To imagine how you might use the Gestalt theory in your everyday life, consider reading comprehension. When you read text, you don't perceive each letter as a standalone character. Instead, your brain applies meaning to how each letter contributes to forming a word and, even further, the meaning of a sentence. The larger meaning of the text goes beyond the individual arrangement of letters.
When psychologists explain Gestalt psychology to the public, they often break it down into the focus of the whole, not the parts. Perception is the connection between what the eyes see and what the brain then interprets. They say human brains will automatically draw groups, associations, and broader meanings to every experience beyond the individual parts or units that make up those groups.
Explore the definitions and examples presented above of these five Gestalt psychology principles.
Figure-ground
Similarity
Proximity
Continuity
Closure
Prägnanz (symmetry and order)
When you see five colored interlocking circles, you likely see the Olympics logo. You don't just recognize a random assortment of overlapping circles, curved lines, or individual colors. Sure, you eventually recognize the shapes and colors that make up the Olympics symbol. But the concept points to how the human brain first recognizes the Olympics before identifying a series of colored circles.
The principles of Gestalt psychology describe how people subconsciously group similar elements, spot patterns, and form complex conclusions whenever they perceive anything. From seeing pictures in the clouds or arranging furniture in your living room, perceptions are driven by association and the grouping of individual elements to create a big-picture understanding.
Gestalt psychology is often applied in learning as a behavioral understanding framework. Teachers and administrators can use the Gestalt method to help students discover relationships between parts of the lesson to better understand the overarching goal of the lesson.

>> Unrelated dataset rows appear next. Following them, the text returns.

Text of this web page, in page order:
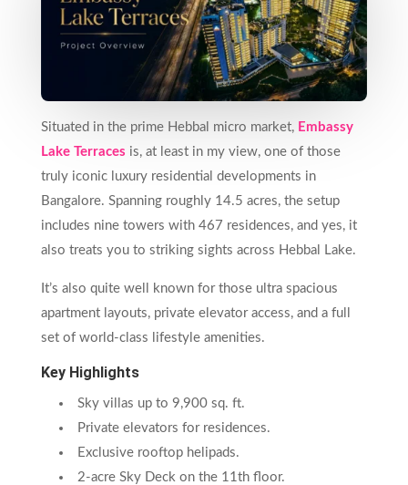
Situated in the prime Hebbal micro market, Embassy
Lake Terraces is, at least in my view, one of those
truly iconic luxury residential developments in
Bangalore. Spanning roughly 14.5 acres, the setup
includes nine towers with 467 residences, and yes, it
also treats you to striking sights across Hebbal Lake.
It’s also quite well known for those ultra spacious
apartment layouts, private elevator access, and a full
set of world-class lifestyle amenities.
Key Highlights
Sky villas up to 9,900 sq. ft.
Private elevators for residences.
Exclusive rooftop helipads.
2-acre Sky Deck on the 11th floor.
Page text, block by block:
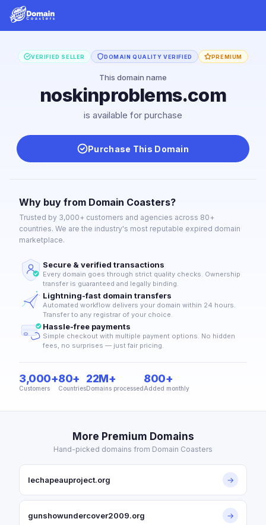
VERIFIED SELLER DOMAIN QUALITY VERIFIED PREMIUM
This domain name
noskinproblems.com
is available for purchase
Purchase This Domain
Why buy from Domain Coasters?
Trusted by 3,000+ customers and agencies across 80+
countries. We are the industry's most reputable expired domain
marketplace.
Secure & verified transactions
Every domain goes through strict quality checks. Ownership
transfer is guaranteed and legally binding.
Lightning-fast domain transfers
Automated workflow delivers your domain within 24 hours.
Transfer to any registrar of your choice.
Hassle-free payments
Simple checkout with multiple payment options. No hidden
fees, no surprises — just fair pricing.
3,000+
Customers
80+
Countries
22M+
Domains processed
800+
Added monthly
More Premium Domains
Hand-picked domains from Domain Coasters
lechapeauproject.org →
gunshowundercover2009.org →
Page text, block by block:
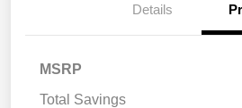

Problem-based learning is also rooted in Gestalt principles, allowing students to grasp the whole problem first, then make sense of the steps needed to solve the problem.
In simple terms, Gestalt psychology is the study of how the human brain processes information. The principles outlined by the methodology break down common responses to external stimuli. Understanding how most people will respond, associate, solve, conclude, and behave based on these principles can continue to serve a greater purpose in education, research, and the workplace.